Dutifully, the hunters fell into single file behind Qual and crept forward through the tall alien vegetation. Now Qual carried a dim handlight of some sort-more for the hunters' convenience than for his own, it seemed. The little Zenobian's vision was evidently as good in the starlit night of his home world as theirs was in full daylight. Perhaps the sunglasses he habitually wore in bright sunlight were another consequence of his night-adapted vision.

The party came into a moderately large clearing, perhaps twenty meters across. The sandy soil was soft and loosely packed here. "Look!" said Qual, shining his light on a depression in the ground. It was an enormous footprint.

"Ghu almighty, what kind of critter made that?" said Asho. "It must be enormous..."

"That is game we hunt," said Qual. "The mark is fresh, so we are very up close to it. It went that away." He pointed to the left.

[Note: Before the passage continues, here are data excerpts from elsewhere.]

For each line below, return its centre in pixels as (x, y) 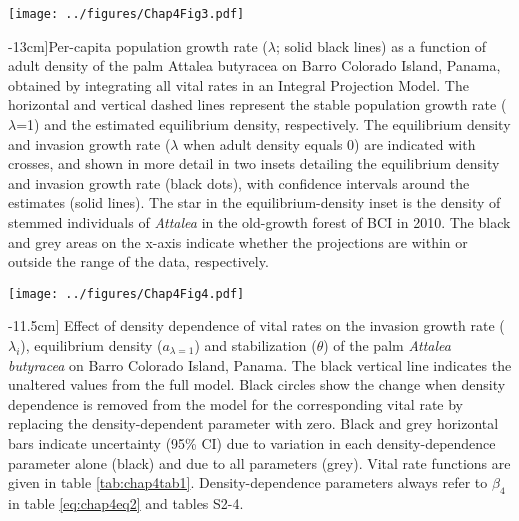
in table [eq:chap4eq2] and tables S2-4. (126, 502)
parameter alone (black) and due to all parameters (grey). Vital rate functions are (259, 462)
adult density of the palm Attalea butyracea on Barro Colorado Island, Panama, (254, 65)
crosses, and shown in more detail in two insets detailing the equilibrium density (254, 163)
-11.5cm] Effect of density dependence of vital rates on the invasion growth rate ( (256, 325)
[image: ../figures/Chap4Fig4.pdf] (126, 293)
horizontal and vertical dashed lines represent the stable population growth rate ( (257, 104)
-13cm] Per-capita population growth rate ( (138, 45)
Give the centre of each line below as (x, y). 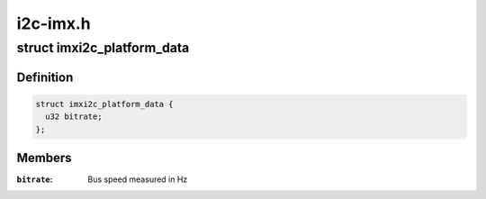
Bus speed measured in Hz (138, 179)
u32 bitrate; (74, 117)
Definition (45, 77)
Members (44, 158)
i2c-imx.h (54, 23)
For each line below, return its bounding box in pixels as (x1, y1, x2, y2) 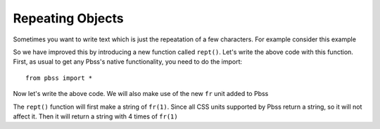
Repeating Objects (13, 11, 124, 26)
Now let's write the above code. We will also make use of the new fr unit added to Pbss (13, 90, 269, 98)
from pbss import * (25, 74, 93, 82)
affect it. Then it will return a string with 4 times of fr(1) (13, 112, 179, 121)
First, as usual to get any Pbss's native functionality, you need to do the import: (13, 57, 243, 66)
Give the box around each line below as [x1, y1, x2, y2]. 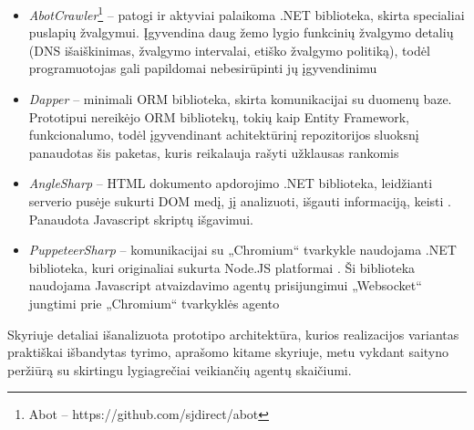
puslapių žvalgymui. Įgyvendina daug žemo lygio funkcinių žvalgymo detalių [28, 23, 454, 42]
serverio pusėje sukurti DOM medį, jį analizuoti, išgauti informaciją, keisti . [28, 192, 451, 210]
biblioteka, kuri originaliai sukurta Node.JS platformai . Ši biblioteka [28, 257, 416, 277]
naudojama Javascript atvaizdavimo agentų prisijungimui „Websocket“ [28, 276, 422, 295]
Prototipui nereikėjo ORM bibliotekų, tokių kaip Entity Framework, [28, 107, 409, 126]
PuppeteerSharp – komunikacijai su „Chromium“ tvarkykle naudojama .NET [28, 240, 457, 259]
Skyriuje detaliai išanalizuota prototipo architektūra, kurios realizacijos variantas [7, 324, 459, 343]
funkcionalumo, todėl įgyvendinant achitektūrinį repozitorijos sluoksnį [28, 125, 419, 144]
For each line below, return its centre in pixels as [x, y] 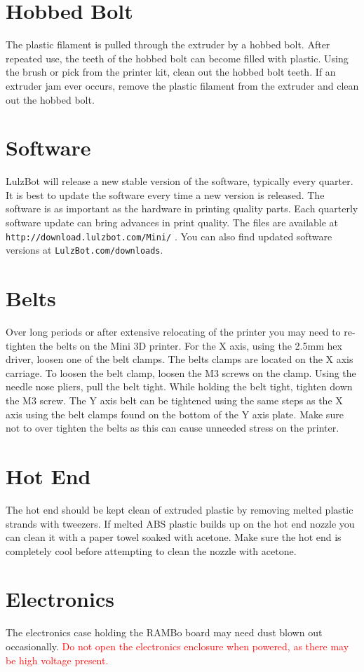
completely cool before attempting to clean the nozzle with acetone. [151, 550]
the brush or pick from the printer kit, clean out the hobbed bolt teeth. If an [171, 72]
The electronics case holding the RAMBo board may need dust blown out [164, 632]
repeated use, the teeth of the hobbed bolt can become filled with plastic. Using [177, 58]
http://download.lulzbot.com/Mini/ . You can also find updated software [169, 236]
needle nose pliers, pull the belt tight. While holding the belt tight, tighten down [179, 386]
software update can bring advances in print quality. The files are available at [172, 222]
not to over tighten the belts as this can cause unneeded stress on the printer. [173, 428]
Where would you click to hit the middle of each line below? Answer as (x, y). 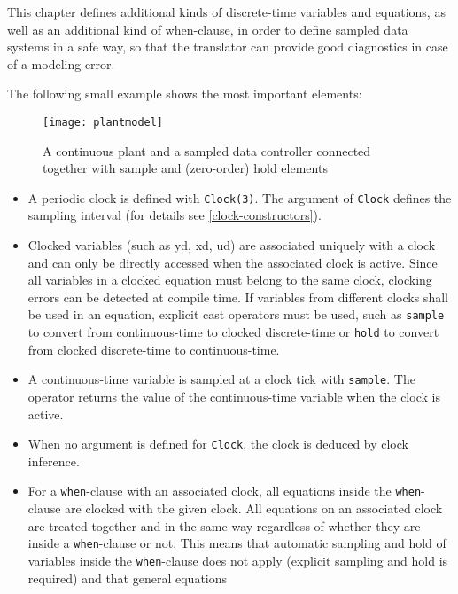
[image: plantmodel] (103, 122)
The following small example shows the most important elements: (185, 94)
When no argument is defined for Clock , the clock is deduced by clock (218, 444)
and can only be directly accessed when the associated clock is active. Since (233, 262)
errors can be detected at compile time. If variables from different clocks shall (238, 297)
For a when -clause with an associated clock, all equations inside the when (225, 491)
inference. (54, 461)
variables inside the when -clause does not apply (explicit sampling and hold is (238, 560)

"How did somethin' that big walk past us and we didn't even hear it?" said Tay-Shun, falling in behind Qual, who had wordlessly begun to stalk in the direction the footprints pointed-they could now see that there were more of them.

"Here's another footprint," O'Better whispered, turning back over his shoulder. He pointed down. "This mother's big-you boys got your guns ready?"

"Sure do," said L. P. Asho, brandishing the Legion surplus weapon he'd gotten from Chocolate Harry's arsenal. "Who gets first shot?"

"I dunno-I reckon we all oughta be ready, in case it charges. When we see it, we better spread out so's we all have a clear shot in case it charges or somethin'. If we get time to think about it, we can decide who's got the hammer then."

"Good plan," whispered 0'Better. "Can anybody see anything? It's darker than the inside of a horse..."

"SHHHH!" said Qual, turning around. "I sense the game just ahead," he whispered. "It is in a small clearing. I will turn out the light, and we will all step forward utterly quietly, or it may respond unpredictably. Everyone is to expand sideways, so we are having direct view before I turn on light."

The hunters stepped forward into the clearing, suddenly aware despite the darkness of some huge living creature there in front of them. Asho held his stun ray at the ready, and to either side he could hear his friends moving into place. "Now!" whispered Qual, and turned his light on to a brighter beam.

Asho stared upward, where the beast ought to be, startled at the sudden brightness in the clearing. Where was it? Had it heard them and escaped already?

"What the hell..." said O'Better, expressing the puzzlement all of them felt. They swung their heads in all directions, looking for the huge creature that must be directly in front of them. "Where' s the critter?"

"Down there!" said Qual, pointing. Sure enough, there on the floor of the clearing, directly in front of them, sat the creature they had been trailing. It was a stubby creature, more or less the size of a lounge chair. At first glance it looked like nothing so much as the enormous paw of some huge beast of prey, cut off just above the ankle. At the top, a pair of bulbous eyes on thin stalks swung toward the sudden light, staring at the hunters for just a moment. Then, before any of them could react, the huge appendage flexed its toes and bounded out of the clearing, too swiftly for any of them to get a shot off.